Despite the tensions, in the Court's view, there is no ambiguity or conflict to resolve. The Legal Action provision is simply a limitations provision, one that is statutorily required to be included in certain types of insurance contracts in New Jersey. See N.J. Stat. Ann. § 17B:27-46.The Legal Action provision does just what it says in plain language: it bars certain lawsuits. Nothing in its language affirmatively offers an alternative choice of forum. In contrast, the Arbitration provision commands the arbitration of any claims arising from a breach of the Contract. The command is all-encompassing and unequivocal, and this Court will enforce it.
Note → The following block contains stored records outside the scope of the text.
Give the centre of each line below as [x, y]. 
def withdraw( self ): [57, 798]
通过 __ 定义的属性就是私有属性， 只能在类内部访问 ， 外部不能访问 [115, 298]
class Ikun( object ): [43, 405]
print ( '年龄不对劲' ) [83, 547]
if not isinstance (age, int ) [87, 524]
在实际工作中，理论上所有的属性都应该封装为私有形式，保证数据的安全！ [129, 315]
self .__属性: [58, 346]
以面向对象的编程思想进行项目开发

Section 17B:27-46's requirement for group health insurance policies states that:
There shall be a provision that no action at law or in equity shall be brought to recover on the policy prior to the expiration of 60 days after proof of loss has been filed in accordance with the requirements of the policy and that no such action shall be brought at all unless brought within 3 years from the expiration of the time within which proof of loss is required by the policy.
IV. CONCLUSION
For the reasons set forth above, Defendants' Motion to Compel Arbitration is GRANTED and this matter shall be DISMISSED. An appropriate order follows.